◆ RECORDS FOR THE TASK ◆
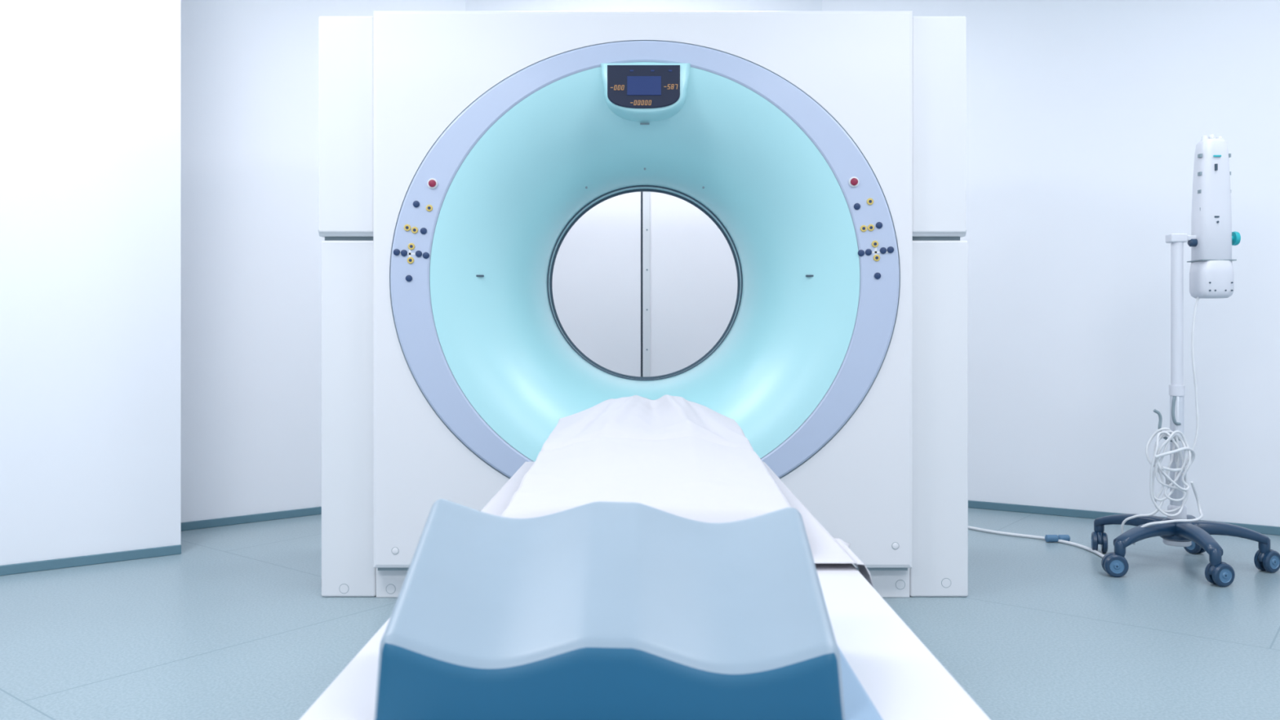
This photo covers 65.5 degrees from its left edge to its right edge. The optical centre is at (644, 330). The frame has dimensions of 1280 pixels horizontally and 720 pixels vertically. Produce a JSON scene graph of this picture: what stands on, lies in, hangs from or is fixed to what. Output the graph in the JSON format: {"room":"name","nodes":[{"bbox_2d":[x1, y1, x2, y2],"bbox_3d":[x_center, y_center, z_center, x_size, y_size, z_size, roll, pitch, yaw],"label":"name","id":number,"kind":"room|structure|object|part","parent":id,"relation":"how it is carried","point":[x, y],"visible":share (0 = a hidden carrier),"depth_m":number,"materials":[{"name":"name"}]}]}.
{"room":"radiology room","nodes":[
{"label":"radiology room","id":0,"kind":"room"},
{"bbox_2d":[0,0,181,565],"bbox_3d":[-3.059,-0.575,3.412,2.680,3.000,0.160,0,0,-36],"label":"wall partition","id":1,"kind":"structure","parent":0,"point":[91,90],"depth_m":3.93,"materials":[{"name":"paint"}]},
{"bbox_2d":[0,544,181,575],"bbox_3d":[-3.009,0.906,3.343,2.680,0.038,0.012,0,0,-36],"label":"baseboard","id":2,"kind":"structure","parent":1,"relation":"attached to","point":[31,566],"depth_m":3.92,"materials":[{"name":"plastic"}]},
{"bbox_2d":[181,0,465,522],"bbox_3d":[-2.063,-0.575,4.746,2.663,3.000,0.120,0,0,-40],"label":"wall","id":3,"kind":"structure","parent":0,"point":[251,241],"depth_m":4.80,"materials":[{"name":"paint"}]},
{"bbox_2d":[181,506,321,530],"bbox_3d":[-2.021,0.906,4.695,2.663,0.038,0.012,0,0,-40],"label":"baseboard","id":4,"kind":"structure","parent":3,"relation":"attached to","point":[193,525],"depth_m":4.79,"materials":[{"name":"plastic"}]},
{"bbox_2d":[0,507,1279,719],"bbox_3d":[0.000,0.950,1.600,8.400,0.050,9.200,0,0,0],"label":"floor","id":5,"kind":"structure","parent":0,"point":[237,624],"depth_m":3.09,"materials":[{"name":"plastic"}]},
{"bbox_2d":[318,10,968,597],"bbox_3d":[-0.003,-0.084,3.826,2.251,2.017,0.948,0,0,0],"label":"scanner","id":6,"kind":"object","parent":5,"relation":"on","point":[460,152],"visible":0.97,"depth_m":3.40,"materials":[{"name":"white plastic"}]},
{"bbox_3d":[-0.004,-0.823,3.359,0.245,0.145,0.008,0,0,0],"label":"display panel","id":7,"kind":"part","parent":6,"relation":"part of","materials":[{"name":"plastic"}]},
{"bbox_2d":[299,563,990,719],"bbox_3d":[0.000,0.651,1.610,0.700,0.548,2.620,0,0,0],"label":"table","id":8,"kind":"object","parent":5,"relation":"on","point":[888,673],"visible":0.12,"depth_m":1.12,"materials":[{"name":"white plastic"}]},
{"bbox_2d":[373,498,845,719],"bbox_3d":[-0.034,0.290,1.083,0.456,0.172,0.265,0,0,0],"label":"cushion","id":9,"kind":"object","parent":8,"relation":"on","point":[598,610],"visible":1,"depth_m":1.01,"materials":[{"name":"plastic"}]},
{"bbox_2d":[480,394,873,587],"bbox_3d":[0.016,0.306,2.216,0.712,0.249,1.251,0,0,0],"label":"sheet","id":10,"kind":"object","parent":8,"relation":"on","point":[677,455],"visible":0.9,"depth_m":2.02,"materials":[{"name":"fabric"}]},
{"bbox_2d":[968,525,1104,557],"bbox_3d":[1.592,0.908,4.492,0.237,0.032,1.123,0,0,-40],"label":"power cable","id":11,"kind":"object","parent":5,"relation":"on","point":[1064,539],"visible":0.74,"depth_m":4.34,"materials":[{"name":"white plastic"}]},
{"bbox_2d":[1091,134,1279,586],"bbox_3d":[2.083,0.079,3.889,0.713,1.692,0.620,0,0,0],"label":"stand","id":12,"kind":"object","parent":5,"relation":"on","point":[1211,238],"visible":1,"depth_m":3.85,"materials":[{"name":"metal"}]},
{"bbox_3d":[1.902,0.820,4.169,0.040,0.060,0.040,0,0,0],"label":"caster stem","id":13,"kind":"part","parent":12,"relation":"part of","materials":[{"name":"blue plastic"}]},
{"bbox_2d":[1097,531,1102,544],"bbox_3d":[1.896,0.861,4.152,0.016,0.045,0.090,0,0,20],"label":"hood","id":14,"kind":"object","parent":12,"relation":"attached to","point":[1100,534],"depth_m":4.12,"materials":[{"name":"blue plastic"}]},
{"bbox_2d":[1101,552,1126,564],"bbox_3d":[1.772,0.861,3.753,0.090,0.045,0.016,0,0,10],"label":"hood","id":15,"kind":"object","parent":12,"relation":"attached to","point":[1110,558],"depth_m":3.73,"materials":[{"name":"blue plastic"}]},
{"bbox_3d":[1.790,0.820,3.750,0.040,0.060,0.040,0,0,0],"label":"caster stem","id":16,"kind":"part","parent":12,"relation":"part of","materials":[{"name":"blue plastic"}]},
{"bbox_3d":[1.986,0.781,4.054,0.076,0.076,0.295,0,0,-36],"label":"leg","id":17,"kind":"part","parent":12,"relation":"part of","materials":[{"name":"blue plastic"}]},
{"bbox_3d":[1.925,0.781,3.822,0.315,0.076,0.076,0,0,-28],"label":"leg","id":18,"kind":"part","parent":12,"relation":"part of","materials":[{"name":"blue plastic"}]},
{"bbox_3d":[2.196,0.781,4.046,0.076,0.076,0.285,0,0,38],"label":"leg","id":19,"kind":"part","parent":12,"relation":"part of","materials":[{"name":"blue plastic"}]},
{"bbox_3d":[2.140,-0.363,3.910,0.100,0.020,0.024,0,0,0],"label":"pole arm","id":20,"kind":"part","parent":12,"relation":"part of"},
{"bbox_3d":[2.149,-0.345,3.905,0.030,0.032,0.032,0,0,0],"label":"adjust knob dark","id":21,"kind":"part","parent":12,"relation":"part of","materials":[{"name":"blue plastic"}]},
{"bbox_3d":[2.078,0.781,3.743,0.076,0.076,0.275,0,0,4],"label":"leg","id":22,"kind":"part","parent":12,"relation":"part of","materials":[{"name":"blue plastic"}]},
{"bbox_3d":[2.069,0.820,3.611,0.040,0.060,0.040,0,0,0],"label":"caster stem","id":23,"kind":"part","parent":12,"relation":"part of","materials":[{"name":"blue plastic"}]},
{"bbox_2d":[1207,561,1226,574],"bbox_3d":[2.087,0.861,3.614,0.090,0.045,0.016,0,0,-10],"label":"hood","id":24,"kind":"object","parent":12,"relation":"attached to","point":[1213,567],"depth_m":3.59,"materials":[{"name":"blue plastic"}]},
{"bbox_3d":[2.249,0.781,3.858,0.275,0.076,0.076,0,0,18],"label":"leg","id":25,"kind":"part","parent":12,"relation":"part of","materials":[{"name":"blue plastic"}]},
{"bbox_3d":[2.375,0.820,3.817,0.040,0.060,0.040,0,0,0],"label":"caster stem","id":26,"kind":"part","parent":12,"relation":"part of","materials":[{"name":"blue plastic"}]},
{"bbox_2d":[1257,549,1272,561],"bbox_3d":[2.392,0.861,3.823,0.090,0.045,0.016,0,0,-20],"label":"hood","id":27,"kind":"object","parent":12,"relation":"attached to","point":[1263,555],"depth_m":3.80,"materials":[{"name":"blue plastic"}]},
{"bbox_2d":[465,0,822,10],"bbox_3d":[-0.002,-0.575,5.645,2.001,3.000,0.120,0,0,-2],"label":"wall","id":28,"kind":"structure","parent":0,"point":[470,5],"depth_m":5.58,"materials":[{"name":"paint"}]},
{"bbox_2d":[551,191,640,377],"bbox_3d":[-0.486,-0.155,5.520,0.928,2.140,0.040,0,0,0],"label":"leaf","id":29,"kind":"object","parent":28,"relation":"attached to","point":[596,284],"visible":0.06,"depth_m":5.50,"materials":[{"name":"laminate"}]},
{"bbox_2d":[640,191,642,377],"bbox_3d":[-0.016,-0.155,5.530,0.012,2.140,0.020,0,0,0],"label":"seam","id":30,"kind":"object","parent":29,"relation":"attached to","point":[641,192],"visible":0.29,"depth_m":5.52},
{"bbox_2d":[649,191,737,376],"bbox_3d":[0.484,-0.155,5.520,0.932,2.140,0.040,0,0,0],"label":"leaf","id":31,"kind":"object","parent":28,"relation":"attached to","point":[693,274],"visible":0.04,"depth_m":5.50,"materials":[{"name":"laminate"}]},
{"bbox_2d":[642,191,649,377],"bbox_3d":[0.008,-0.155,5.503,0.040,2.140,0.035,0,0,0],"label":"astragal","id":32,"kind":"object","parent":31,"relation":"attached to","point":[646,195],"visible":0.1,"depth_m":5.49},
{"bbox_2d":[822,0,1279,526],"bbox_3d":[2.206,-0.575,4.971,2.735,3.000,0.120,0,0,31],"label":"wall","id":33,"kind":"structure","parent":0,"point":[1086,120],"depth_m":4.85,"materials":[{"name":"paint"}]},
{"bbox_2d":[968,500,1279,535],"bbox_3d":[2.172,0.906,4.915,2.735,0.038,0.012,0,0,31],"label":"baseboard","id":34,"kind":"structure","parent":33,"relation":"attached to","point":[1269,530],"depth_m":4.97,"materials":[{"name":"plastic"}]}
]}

◆ DESCRIPTION OF THE TASK ◆
In the entries above, find each line with "nodes" and list it.

◆ ANSWER TO THE PROBLEM ◆
This photo covers 65.5 degrees from its left edge to its right edge. The optical centre is at (644, 330). The frame has dimensions of 1280 pixels horizontally and 720 pixels vertically. Produce a JSON scene graph of this picture: what stands on, lies in, hangs from or is fixed to what. Output the graph in the JSON format: {"room":"name","nodes":[{"bbox_2d":[x1, y1, x2, y2],"bbox_3d":[x_center, y_center, z_center, x_size, y_size, z_size, roll, pitch, yaw],"label":"name","id":number,"kind":"room|structure|object|part","parent":id,"relation":"how it is carried","point":[x, y],"visible":share (0 = a hidden carrier),"depth_m":number,"materials":[{"name":"name"}]}]}.
{"room":"radiology room","nodes":[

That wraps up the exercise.